Drag Race contestants face similar challenges. While many alum are recording artists, no one has major-label representation and must be canny to extend their market reach. This reality informs Trixie Mattel and Katya Zamolodchikova’s recommendation that cast members have merchandise ready before their seasons air. RuPaul and her children engage in music merchandising, a performative practice in which recording artists use the creation and sale of branded products as a tactic against wage inequality. Drag Race supergroup the AAA Girls embody music merchandising’s spectrum of participation. Though they formed for an American Apparel campaign at a precarious time in the clothier’s ethically murky history, they used it promote their own merchandise and launch their career.

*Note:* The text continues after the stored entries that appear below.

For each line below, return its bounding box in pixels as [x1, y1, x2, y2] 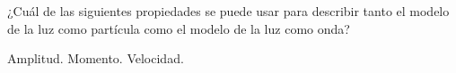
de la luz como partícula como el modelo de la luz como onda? [7, 19, 350, 37]
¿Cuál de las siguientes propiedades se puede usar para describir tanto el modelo [7, 2, 450, 20]
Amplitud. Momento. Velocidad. [7, 49, 184, 68]
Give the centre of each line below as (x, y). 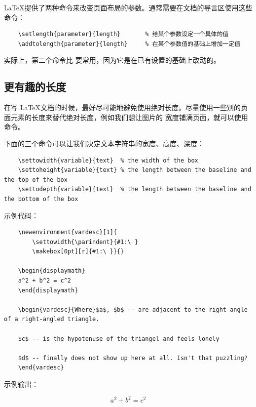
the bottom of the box (41, 199)
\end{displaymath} (48, 290)
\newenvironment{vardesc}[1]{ (68, 232)
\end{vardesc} (41, 368)
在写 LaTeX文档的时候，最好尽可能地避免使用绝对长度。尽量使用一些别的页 (126, 107)
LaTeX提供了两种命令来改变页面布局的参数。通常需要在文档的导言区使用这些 (128, 7)
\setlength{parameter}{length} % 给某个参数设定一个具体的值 (123, 34)
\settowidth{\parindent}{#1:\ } (85, 242)
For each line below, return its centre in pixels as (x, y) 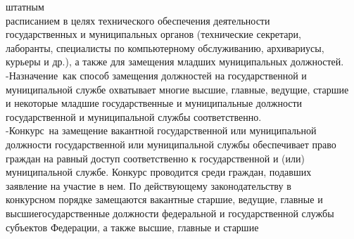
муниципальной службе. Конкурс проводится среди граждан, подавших (159, 172)
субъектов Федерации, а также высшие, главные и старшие (132, 227)
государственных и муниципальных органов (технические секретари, (153, 34)
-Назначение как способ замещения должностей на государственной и (156, 75)
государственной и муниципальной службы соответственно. (134, 116)
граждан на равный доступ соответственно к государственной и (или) (155, 158)
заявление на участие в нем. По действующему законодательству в (148, 185)
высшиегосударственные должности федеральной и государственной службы (170, 213)
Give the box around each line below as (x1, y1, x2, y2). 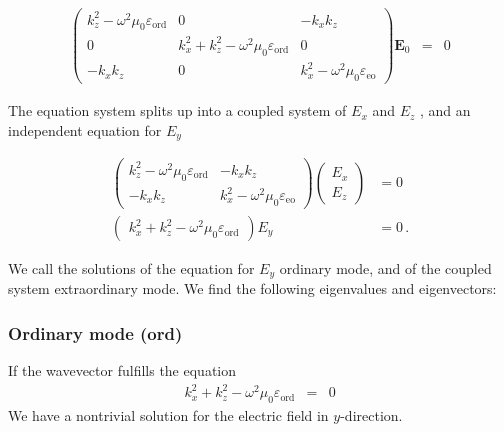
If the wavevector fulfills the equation (8, 360, 237, 381)
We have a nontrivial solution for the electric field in (8, 405, 329, 426)
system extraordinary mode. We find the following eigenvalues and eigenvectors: (8, 278, 497, 299)
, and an (420, 100, 471, 121)
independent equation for (8, 119, 162, 140)
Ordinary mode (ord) (8, 320, 183, 345)
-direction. (340, 405, 403, 426)
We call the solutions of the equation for (8, 257, 255, 278)
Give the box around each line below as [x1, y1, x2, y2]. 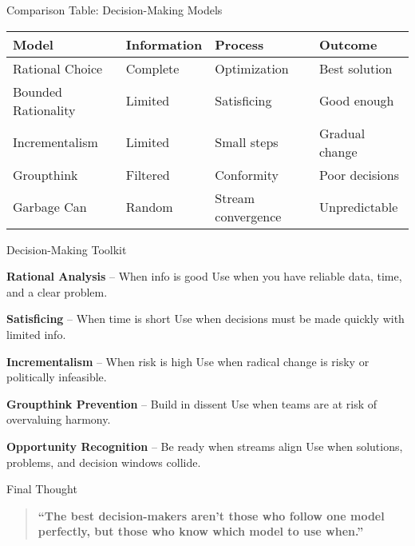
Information [125, 34, 203, 54]
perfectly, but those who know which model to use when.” [38, 523, 364, 540]
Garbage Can [13, 197, 87, 217]
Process [215, 34, 264, 54]
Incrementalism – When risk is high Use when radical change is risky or [6, 353, 370, 369]
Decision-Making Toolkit [6, 241, 127, 257]
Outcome [319, 34, 377, 54]
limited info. [6, 325, 66, 342]
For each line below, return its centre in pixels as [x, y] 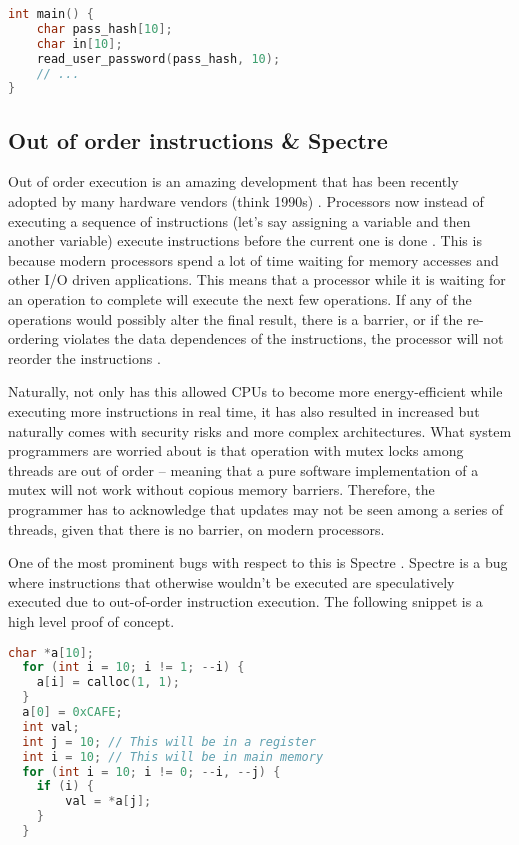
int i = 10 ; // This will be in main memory [173, 756]
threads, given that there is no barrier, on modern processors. [196, 528]
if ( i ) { [65, 786]
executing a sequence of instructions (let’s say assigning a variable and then [239, 220]
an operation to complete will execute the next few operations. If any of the [240, 299]
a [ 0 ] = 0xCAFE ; [72, 712]
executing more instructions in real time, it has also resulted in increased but [244, 410]
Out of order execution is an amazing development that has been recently [233, 181]

Jennifer Lynn Jones's picture

Slim Satire

Thanks so much for this, Alyx! Glad to finally know the source of the AAA Girls. I also appreciate your notation of how the show commodifies queer culture. I’m astounded at the marshaling of satire here, but how slim it really winds up being considering how the queens so closely mirror the typical cis female American Apparel ad models. This echoes for me in the incorporation for Ru Girls into major couturier campaigns, like Milk with Marc Jacobs. Though touted as radical, these bodies reflect those already most visible in fashion. Curious how you see this to relate to success in queens’ musical careers as well?